Time series forecasting for non-transparent markets (wood waste)

Time series forecasting methods are commonly used in transparent markets stocks and other financial instruments where prices are openly disclosed and relevant information about market conditions, product specifications and other factors influencing transactions are readily accessible.

There are other markets though, such as wood waste, where information is not as easily available, and where there are various other external factors which make prediction of future values challenging.

In this project, I helped a market-leading firm in Germany forecast future prices using a variety of time series forecasting models. The firm supplies combined heat and power plants with the desired combustibles including waste wood. Their business model relies on collecting wood waste from sellers, which could be consumers or businesses, at a specific price and selling it to power plants for energy generation. This makes it critical for the company to know what the price of the wood waste will be in the future, in order to understand and arrive at an appropriate number for negotiations.

Tech used

Python in Visual Studio
Time series analysis and related necessary packages

Data collection and preprocessing

The data used for this analysis and forecasting was provided by the client. It includes the price of waste as recorded by them weekly from around Sep 2020 until May 2024. The price value is sometimes recorded as negative, which is when the client was paid for taking the waste from the supplier and at other times as positive, in which case the client made payments to suppliers to take the waste from them.

There were 5773 observations in total in the data set, with seven columns for distinct features. These include among others:

A “week” column in object type
“wPreis” which contains the price recorded in float format
“Plz” which is a string object that denotes the cluster (combination of Postal Codes)
“Category” – a string object that denotes one category of the wood waste
“Behandelt” – a string object that denotes another category of the wood waste
“full” – a string object that denotes the combination of the Category and Behandelt categories

The data is recorded for 10 unique clusters which are collections of Postal Codes (Postleitzahl) in Germany, like [‘25’, ‘24’], [‘80’, ‘81’, ‘82’, ‘83’, ‘84’, ‘85’, ‘93’, ‘94’], [‘70’, ‘71’, ‘73’, ‘74’, ‘75’, ‘76’] and so on.

The category variables are just different categories of the wood waste as recorded by the client. There were no null values in the data set so it was not required to drop any rows.

Some basic cleaning steps included some string edits and transformations to simplify the category column and conversion of the ‘week’ column to datetime format.

The “full” category is simply the combination of the values in the Category and Behandelt columns, which makes the latter two columns redundant and these could be removed.

Since the week variable contained only week numbers in the format “YYYY-WW” denoting the number of the week in the year, this is converted into a datetime variable in the format “YYYY-MM-DD”. As a general best practice for time series analysis and prediction, the datetime variable is also set as the index of the dataframe.

Data exploration

When the wPreis values were plotted, it was seen that for all 3 categories in the same cluster these values followed a somewhat similar trend, with occasional deviations. The number of categories in each cluster also varied, as some clusters have only one waste category, such as ‘A1 & A2 - geschreddert’ for the cluster [1, 4, 6, 7, 8, 9] while others can have up to 6 categories like the cluster [‘40’, ‘41’, ‘42’, ‘44’, ‘45’, ‘46’, ‘47’].
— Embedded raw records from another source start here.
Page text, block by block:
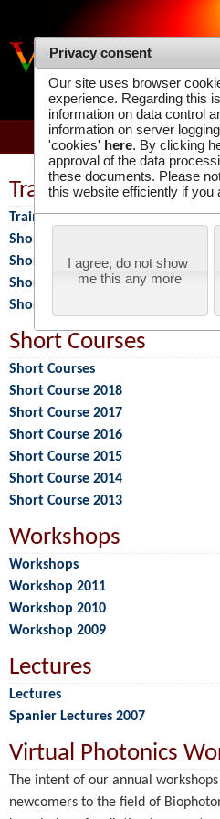
VIRTUAL
INITIATIVE
Training Programs
Training Programs
Short Course 2026
Short Course 2025
Short Course 2024
Short Course 2023
Short Courses
Short Courses
Short Course 2018
Short Course 2017
Short Course 2016
Short Course 2015
Short Course 2014
Short Course 2013
Workshops
Workshops
Workshop 2011
Workshop 2010
Workshop 2009
Lectures
Lectures
Spanier Lectures 2007
Virtual Photonics
The intent of our annual
newcomers to the field of
Privacy consent
Our site uses browser
experience. Regarding this
information on data control
information on server
'cookies' here. By clicking
approval of the data
these documents. Please
this website efficiently if you
I agree, do not show
me this any more

There could be a number of factors behind this structure for these time series. If one had to hypothesize, one could say that the gradual increase in 2020 could be in part due to the post-COVID-19 recovery and resumption of economic activities, which may also have had an effect on the demand for wood-based products. The sharp rise in early to mid 2020 may have been driven by the energy crisis, exacerbated by geopolitical tensions, and the increased demand for alternative energy sources, including biomass and wood waste, not to mention the rising inflation rates. The subsequent drops in prices from the middle of 2022 may have resulted in part due to the stabilisation of supply chains as producers and suppliers adjusted to the increased demand, as well as the economic slowdown or recession in 2023.

Time series modelling

For this project, I used the following time series models for forecasting.

ARIMA
Decision Trees
Random Forest
XGBoost
Prophet

Wherever possible in each of these models, I also explored different procedures of forecasting – namely Static (multi-step), Rolling window, and Walk-forward validation.

Static (Multi-step) Forecasting: This involves fitting the model on a training subset of historical data and generating forecasts for multiple future time steps corresponding to a test subset in one go. The model is trained using a fixed historical window once, and forecasts are generated for a predefined horizon.
Rolling Window Forecasting: In this method, the model is fit to the training data set in a rolling window of pairs of X and y values. The forecast is made one step at a time based on the input from the immediately preceding window taken as predictors. The window rolls forward incorporating new observations from the test data set to predict for the next step, while discarding older data points. (Note that this procedure of forecasting was not applicable for all the models under consideration due to various reasons, including the fact that some models do not take a sequence as input or in the case of Prophet, the design of the model as publicly released by Facebook)
Walk-forward Validation: Here, the model is trained with an increasing historical window and used to generate forecasts for the next single time step. The forecasting for each step in the test data set is still done based on a moving window of preceding input but the historical window is not fixed but continues to grow larger.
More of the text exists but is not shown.